Through the posts, Guy offered a detailed look at the turmoil and anxiety he’d experienced throughout the season while helping lead his team to five consecutive weeks as the country’s No. 1-ranked squad heading into the postseason, as well as ACC regular-season and conference tournament titles.

Externally, the 6’2, 175-pound Guy, with his wide smile, buzz haircut, and fair, freckled skin looked at ease, content. But internally, his emotional steadfastness was crumbling. And the death threats following the UMBC loss didn’t help.

Guy wrote the posts as both offering and explanation. When he hit publish, he felt nervous. College athletes, particularly star players at nationally ranked programs, rarely discuss or show how the attention, pressure, and scrutiny affect them.

“Playing basketball, you never get a second of privacy,” Guy says. “You’ve always got eyes on you, people are always saying something, negative or positive. You can say you don’t listen to it, but everyone does.”

For Guy, the process of learning to withstand the aftershock of last year’s abrupt ending reveals much of what elite college athletes often endure. In an era of 24-7 digital surveillance exacerbated by social media, fans invest themselves in athletes more directly than ever. And when those athletes falter, publicly or privately, they are beholden to more than themselves and their teammates.

Guy lives that reality each day. But this season — unlike the last — he feels prepared to face it.

Kyle Guy UMBC loss
Getty Images
Kyle Guy (center) exits the court after Virginia’s 74-54 loss to UMBC during the first round of the 2018 NCAA Men’s Basketball Tournament.

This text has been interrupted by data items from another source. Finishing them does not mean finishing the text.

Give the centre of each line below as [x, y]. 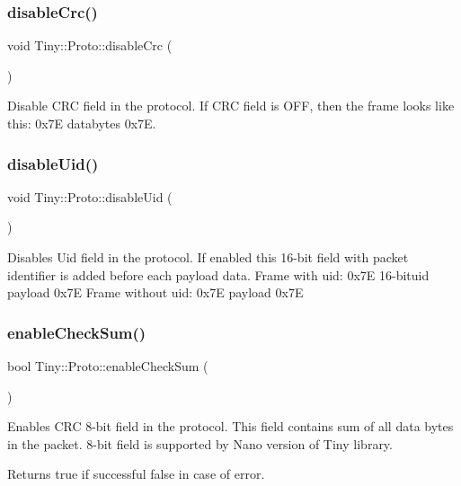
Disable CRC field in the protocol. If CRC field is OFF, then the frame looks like [231, 106]
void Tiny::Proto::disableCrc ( [90, 45]
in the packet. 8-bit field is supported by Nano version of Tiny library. [200, 443]
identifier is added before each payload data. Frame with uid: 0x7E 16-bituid [218, 274]
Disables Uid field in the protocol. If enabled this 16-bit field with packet [208, 257]
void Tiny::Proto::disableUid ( [90, 196]
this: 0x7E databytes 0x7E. [82, 123]
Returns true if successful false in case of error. [136, 474]
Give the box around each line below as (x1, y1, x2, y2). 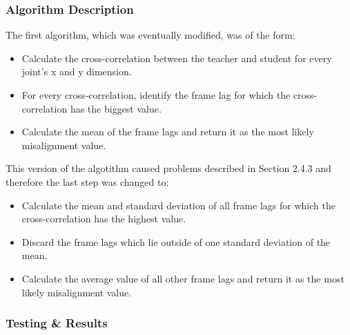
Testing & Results (6, 314, 108, 332)
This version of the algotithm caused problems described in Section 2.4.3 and (6, 161, 331, 175)
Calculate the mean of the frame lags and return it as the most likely (21, 124, 314, 139)
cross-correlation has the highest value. (21, 211, 186, 226)
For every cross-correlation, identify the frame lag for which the (21, 88, 291, 102)
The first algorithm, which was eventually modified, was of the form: (6, 28, 295, 42)
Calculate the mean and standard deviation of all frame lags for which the (21, 198, 336, 212)
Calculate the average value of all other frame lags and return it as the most (21, 271, 344, 285)
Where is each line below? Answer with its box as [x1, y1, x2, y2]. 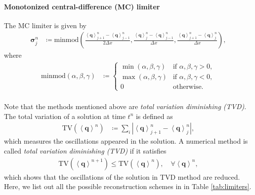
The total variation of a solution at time [4, 111, 126, 121]
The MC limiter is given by [4, 20, 86, 30]
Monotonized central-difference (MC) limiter [4, 1, 160, 11]
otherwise [172, 83, 202, 91]
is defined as [135, 111, 173, 121]
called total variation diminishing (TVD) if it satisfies [4, 146, 167, 156]
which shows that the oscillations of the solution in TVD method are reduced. [4, 171, 240, 182]
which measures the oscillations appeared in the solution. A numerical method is [4, 136, 248, 146]
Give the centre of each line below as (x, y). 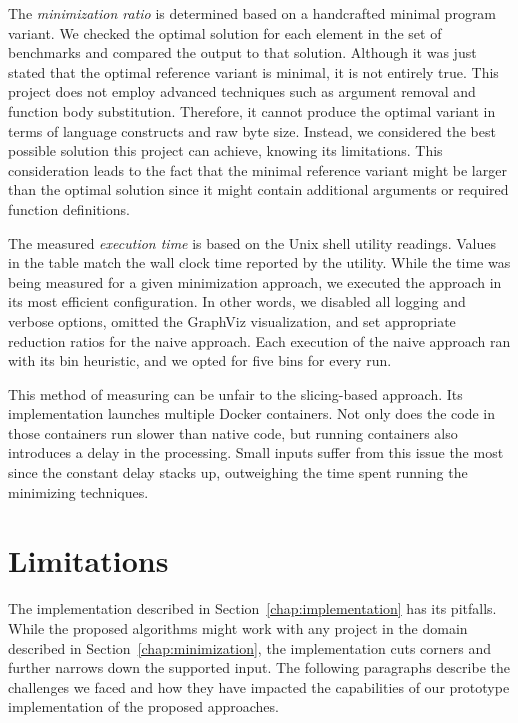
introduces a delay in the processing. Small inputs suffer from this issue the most (256, 452)
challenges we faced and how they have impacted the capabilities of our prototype (259, 686)
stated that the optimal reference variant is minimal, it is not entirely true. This (253, 71)
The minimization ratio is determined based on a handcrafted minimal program (252, 13)
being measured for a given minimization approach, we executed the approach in (255, 281)
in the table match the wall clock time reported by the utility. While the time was (259, 262)
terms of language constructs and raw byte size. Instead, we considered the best (252, 130)
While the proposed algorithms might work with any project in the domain (238, 627)
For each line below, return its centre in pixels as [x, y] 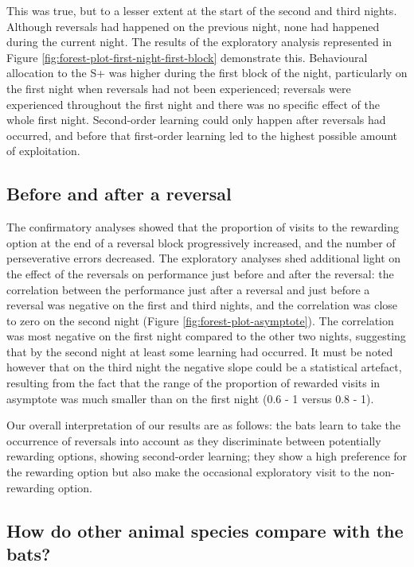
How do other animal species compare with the [205, 530]
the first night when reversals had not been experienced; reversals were [179, 88]
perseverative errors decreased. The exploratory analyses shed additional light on [204, 258]
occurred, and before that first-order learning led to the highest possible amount [202, 135]
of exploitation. [43, 151]
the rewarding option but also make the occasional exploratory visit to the [188, 472]
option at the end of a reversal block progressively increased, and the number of [201, 242]
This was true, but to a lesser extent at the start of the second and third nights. [202, 10]
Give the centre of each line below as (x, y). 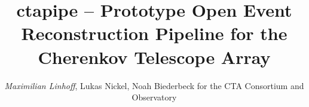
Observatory (154, 97)
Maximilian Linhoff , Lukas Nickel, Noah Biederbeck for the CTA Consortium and (154, 85)
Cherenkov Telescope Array (154, 56)
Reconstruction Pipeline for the (154, 33)
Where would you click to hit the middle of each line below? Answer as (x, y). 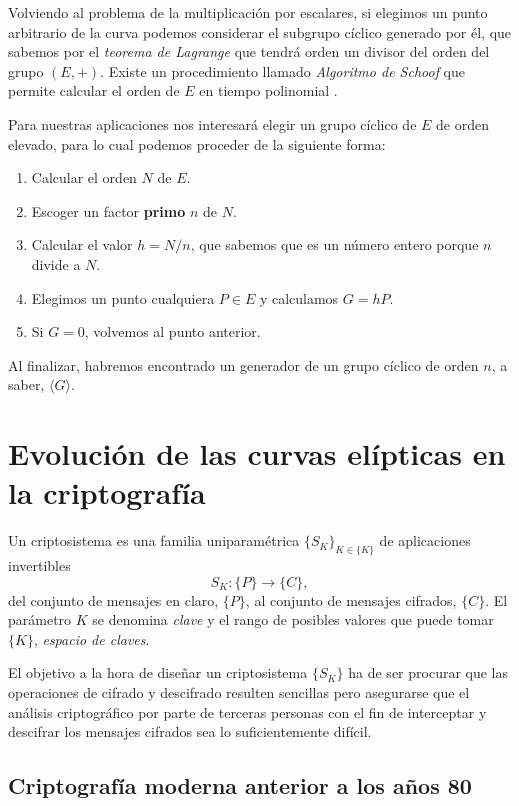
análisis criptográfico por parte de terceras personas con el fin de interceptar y (247, 711)
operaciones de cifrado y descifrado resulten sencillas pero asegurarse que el (239, 691)
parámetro (40, 619)
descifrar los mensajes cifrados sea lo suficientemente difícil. (190, 731)
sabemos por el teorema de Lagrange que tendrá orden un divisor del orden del (249, 51)
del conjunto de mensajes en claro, (113, 599)
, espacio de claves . (91, 638)
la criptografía (107, 492)
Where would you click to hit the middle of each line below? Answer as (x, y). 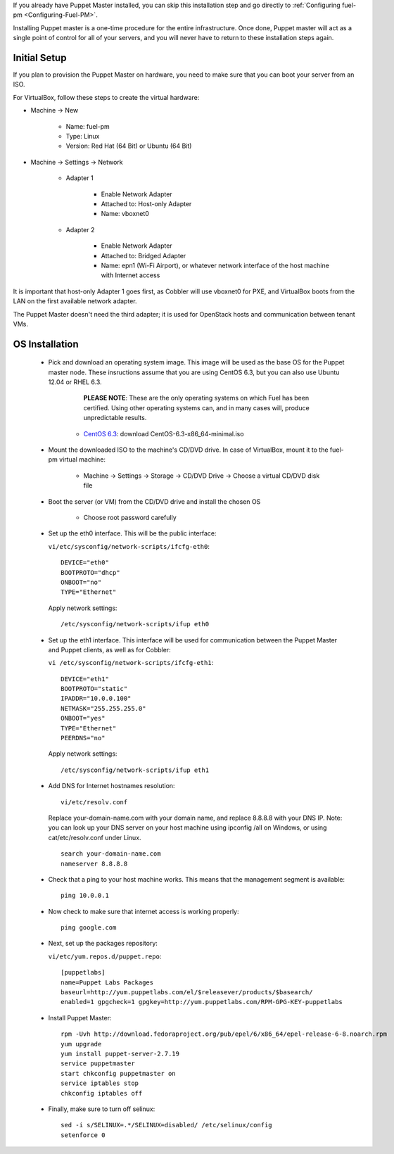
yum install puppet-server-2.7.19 (120, 1054)
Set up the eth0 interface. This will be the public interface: (133, 533)
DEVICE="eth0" (85, 563)
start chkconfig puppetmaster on (118, 1073)
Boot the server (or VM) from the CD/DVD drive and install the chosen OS (154, 501)
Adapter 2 (80, 229)
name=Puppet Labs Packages (107, 982)
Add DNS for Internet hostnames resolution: (112, 786)
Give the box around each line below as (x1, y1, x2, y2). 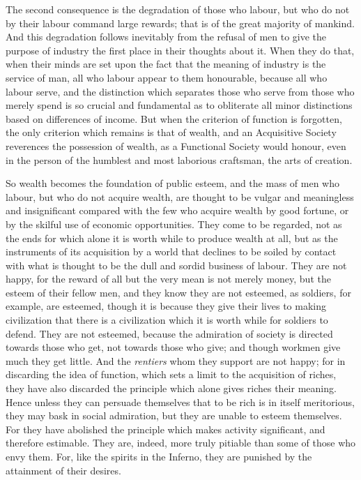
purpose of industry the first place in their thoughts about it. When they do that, (6, 43, 355, 57)
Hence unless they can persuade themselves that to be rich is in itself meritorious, (6, 394, 355, 409)
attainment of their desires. (6, 463, 121, 477)
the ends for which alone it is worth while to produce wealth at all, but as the (6, 230, 338, 245)
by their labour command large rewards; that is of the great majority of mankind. (6, 15, 355, 30)
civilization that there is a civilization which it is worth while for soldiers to (6, 313, 328, 327)
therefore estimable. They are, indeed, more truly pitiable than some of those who (6, 435, 356, 450)
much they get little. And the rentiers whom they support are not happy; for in (6, 353, 346, 368)
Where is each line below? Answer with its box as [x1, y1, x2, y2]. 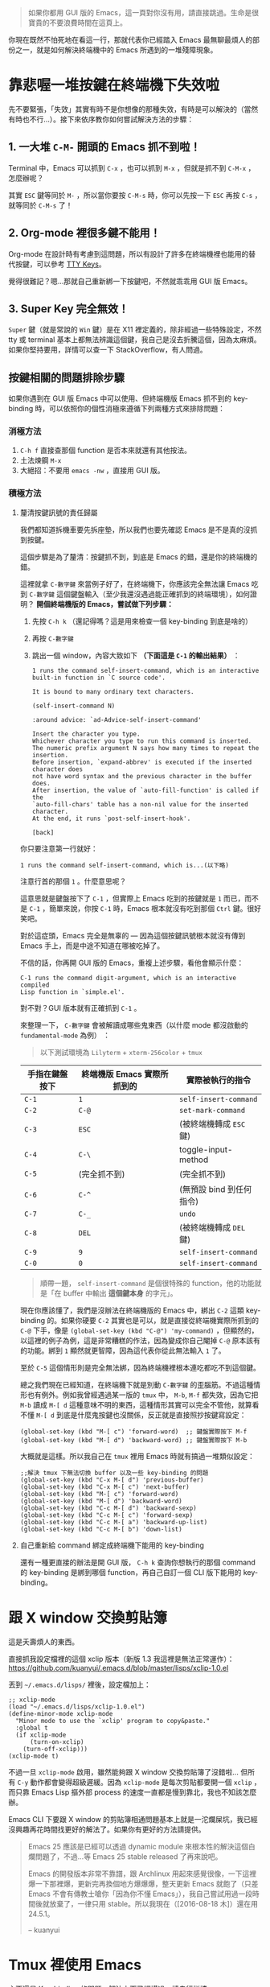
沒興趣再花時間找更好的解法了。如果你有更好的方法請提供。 [8, 1824, 206, 1834]
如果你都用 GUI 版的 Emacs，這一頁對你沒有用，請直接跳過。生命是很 [27, 8, 260, 17]
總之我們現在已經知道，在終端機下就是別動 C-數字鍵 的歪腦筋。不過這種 [19, 1379, 254, 1389]
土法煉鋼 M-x [19, 456, 62, 465]
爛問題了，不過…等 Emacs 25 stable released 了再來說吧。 [27, 1851, 223, 1861]
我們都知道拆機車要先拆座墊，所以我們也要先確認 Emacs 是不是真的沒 [19, 525, 251, 534]
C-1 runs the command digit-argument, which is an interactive [19, 974, 237, 982]
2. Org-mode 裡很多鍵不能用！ [8, 226, 161, 240]
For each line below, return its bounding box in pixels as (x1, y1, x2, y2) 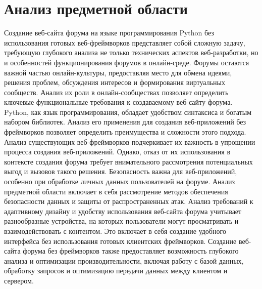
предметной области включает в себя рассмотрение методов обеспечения (4, 186, 228, 196)
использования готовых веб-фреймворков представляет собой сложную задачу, (4, 37, 245, 48)
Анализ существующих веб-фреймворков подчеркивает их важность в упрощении (4, 136, 255, 147)
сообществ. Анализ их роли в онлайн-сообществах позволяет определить (4, 87, 229, 97)
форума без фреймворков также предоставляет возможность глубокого (23, 245, 239, 256)
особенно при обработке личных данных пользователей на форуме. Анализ (4, 176, 235, 187)
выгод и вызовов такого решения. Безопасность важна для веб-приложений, (4, 166, 237, 177)
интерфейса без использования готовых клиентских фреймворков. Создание (4, 235, 237, 246)
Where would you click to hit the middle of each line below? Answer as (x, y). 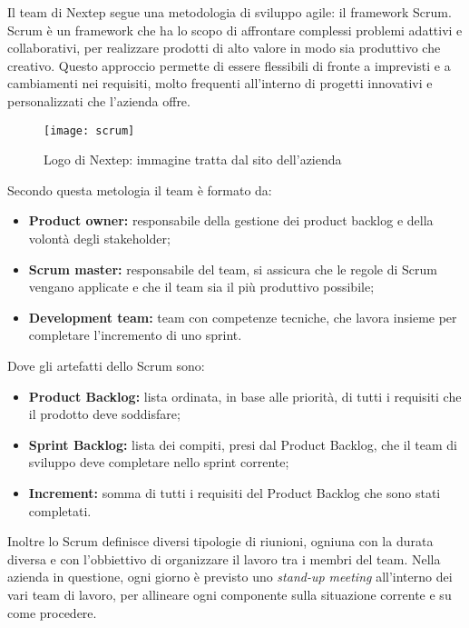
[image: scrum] (89, 130)
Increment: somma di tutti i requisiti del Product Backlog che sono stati (234, 492)
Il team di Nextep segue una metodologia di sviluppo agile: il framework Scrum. (230, 12)
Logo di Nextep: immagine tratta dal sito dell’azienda (193, 159)
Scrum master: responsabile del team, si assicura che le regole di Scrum (233, 269)
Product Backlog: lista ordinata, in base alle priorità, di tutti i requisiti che (245, 396)
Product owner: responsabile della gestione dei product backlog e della (231, 220)
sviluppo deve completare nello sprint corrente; (159, 462)
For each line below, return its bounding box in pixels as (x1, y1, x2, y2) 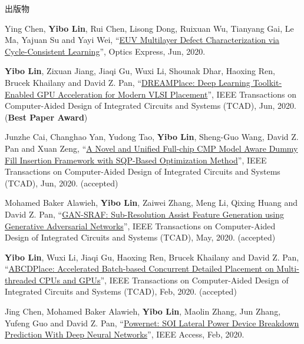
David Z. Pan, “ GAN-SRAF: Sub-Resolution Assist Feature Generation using (5, 208, 284, 220)
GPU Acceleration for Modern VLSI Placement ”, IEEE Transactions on (37, 88, 296, 100)
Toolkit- (253, 76, 282, 88)
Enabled (5, 88, 34, 100)
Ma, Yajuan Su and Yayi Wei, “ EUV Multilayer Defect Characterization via (5, 34, 280, 46)
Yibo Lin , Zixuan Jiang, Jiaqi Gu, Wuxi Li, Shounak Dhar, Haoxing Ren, (5, 65, 275, 77)
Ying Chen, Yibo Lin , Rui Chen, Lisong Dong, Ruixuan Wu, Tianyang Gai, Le (5, 22, 294, 34)
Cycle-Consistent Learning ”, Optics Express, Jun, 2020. (5, 45, 206, 57)
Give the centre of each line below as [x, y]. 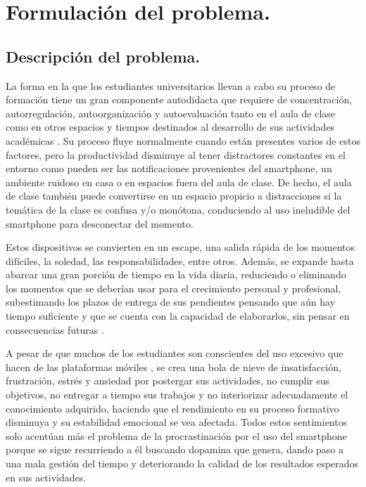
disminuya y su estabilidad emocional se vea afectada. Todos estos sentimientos [177, 422]
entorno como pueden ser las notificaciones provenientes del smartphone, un [169, 168]
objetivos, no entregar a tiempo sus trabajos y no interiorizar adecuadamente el [177, 395]
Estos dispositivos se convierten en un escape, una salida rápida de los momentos [181, 247]
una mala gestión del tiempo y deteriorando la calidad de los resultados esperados [182, 463]
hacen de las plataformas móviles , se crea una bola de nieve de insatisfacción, [173, 366]
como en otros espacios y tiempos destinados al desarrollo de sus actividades [170, 127]
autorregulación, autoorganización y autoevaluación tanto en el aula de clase [171, 113]
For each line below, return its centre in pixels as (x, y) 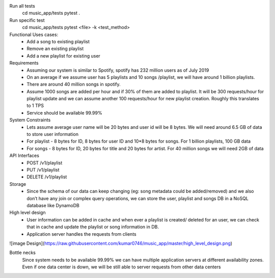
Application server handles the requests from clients (82, 234)
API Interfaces (24, 156)
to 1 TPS (35, 106)
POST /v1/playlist (45, 162)
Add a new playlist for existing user (63, 55)
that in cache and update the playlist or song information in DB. (93, 227)
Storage (18, 184)
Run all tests (22, 6)
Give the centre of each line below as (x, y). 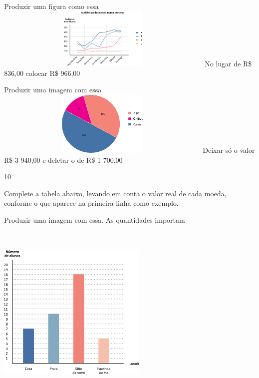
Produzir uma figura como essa (51, 6)
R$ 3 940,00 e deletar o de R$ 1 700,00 (63, 160)
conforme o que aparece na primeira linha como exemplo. (91, 203)
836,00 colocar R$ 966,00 (42, 73)
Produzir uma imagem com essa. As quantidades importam (95, 219)
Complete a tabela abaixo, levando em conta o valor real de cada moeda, (115, 193)
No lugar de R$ (228, 63)
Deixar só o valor (229, 150)
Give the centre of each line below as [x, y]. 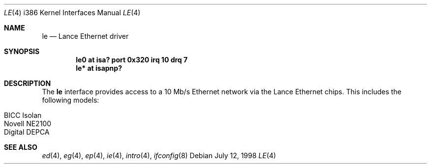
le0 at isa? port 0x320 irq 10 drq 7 [132, 60]
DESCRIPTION [28, 83]
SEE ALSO [21, 147]
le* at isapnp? [99, 68]
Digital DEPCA [27, 132]
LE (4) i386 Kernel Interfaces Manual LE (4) [72, 13]
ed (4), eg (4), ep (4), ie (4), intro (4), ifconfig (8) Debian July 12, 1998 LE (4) [159, 155]
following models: [71, 100]
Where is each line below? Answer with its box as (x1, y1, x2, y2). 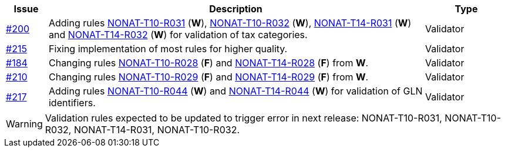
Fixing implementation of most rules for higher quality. (48, 43, 288, 55)
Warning (6, 118, 43, 130)
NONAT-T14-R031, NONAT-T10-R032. (73, 124, 240, 136)
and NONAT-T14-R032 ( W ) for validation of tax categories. (48, 29, 308, 40)
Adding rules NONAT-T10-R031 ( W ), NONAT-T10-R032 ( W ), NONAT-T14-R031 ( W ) (48, 17, 412, 29)
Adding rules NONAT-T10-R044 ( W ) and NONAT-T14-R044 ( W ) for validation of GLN (48, 85, 423, 97)
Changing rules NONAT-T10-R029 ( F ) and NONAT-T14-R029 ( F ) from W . (48, 71, 369, 83)
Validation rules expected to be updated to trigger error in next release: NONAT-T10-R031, (45, 112, 442, 124)
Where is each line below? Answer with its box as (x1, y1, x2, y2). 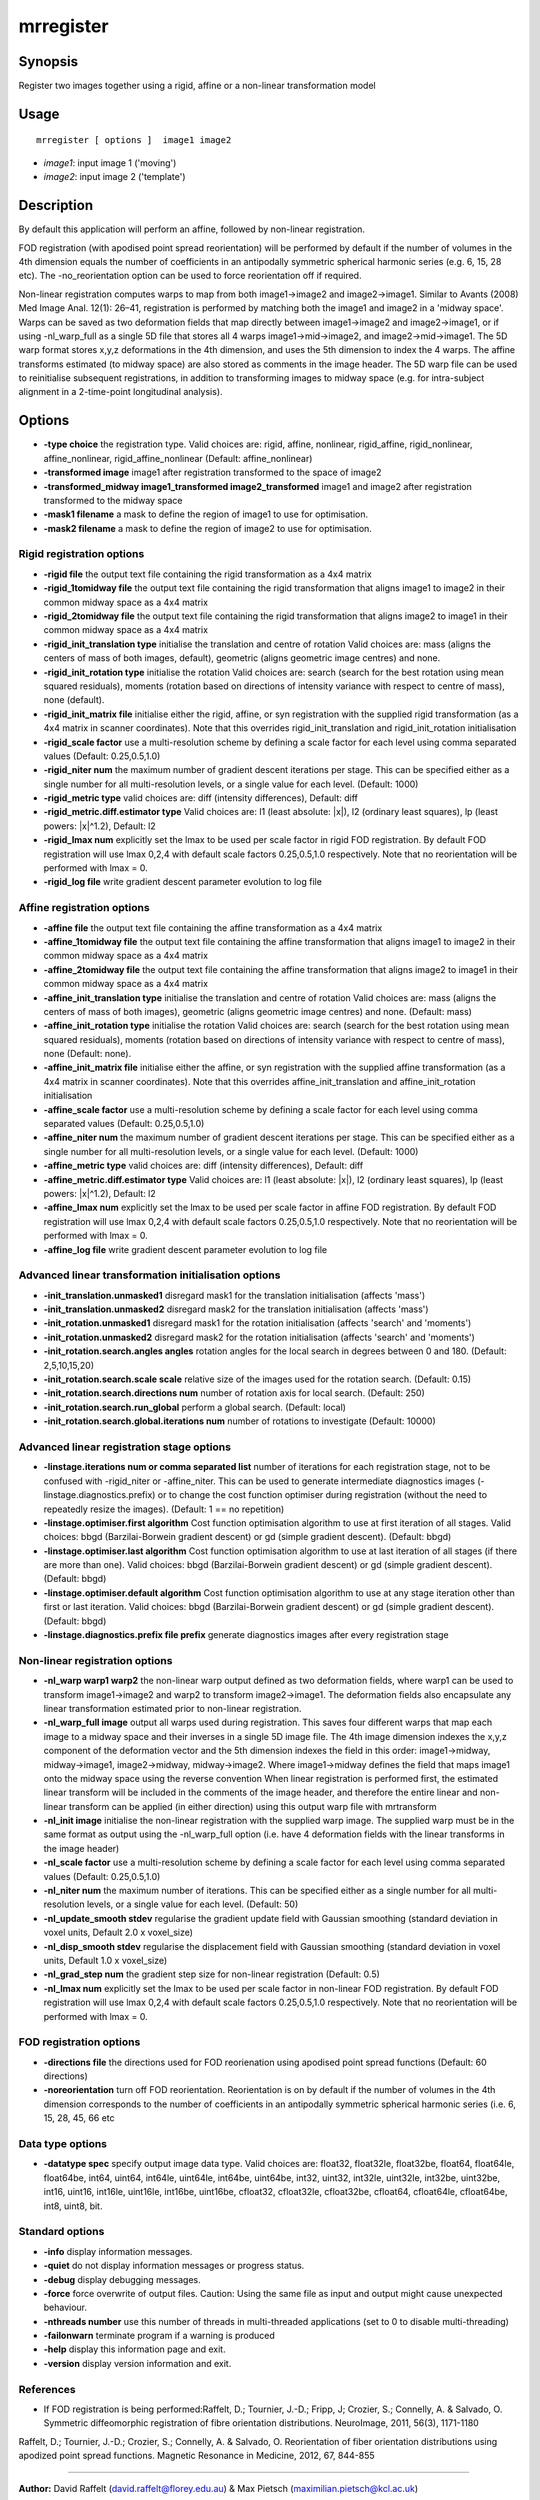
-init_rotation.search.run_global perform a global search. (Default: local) (43, 1401, 347, 1413)
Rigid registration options (18, 547, 145, 561)
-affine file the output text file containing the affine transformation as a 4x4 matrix (43, 921, 383, 934)
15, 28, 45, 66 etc (43, 2112, 115, 2124)
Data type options (18, 2137, 108, 2151)
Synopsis (18, 53, 79, 70)
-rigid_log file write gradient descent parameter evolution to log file (43, 876, 322, 888)
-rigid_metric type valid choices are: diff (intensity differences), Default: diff (43, 792, 359, 804)
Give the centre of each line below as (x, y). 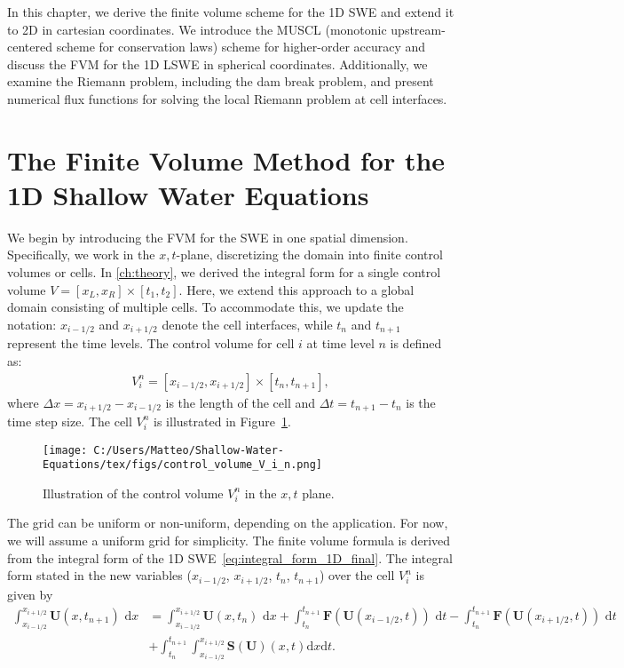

Guy grew up a basketball junkie in Indianapolis. His father Joe played football, and Guy wanted to follow suit. But an eighth-grade back injury forced him out of the contact sport. He ran the mile in 5:10 and considered track. But at 14, he received his first collegiate basketball scholarship offer, to the University of Indianapolis. “My stepdad and my dad were like, ‘Holy s**t, he’s real,’” Guy says, laughing.

Guy also met Alexa Jenkins that year. He had traveled with his cousin, Cody Jacob, to a local basketball game, where Jenkins, who was already friends with Jacob, was watching her brother play. Afterward, she texted Jacob and said she thought Guy was “cute.” They first flirted on social media when Guy tweeted that he liked Eminem and Jenkins tweeted back an Eminem lyric. They exchanged numbers and started dating soon afterward.

An undersized, skinny player, Guy thrived in response to critics who speculated about his size and ability. He has always played, he says, with the classic “chip on his shoulder”. But in high school, his smaller frame didn’t matter — he was still the best player on the court. “He doesn’t just play basketball, he knows basketball,” says Al Goodwin, Guy’s junior and senior year coach at Lawrence Central High School.

Guy was also a self-confessed people pleaser. Goodwin often chided Guy for passing the ball too often instead of taking his own shot, a characteristic that continued away from the court. Guy has a large family — four parents, five siblings, many cousins — and there was always a backyard BBQ to attend, a game to cheer, a concert to watch.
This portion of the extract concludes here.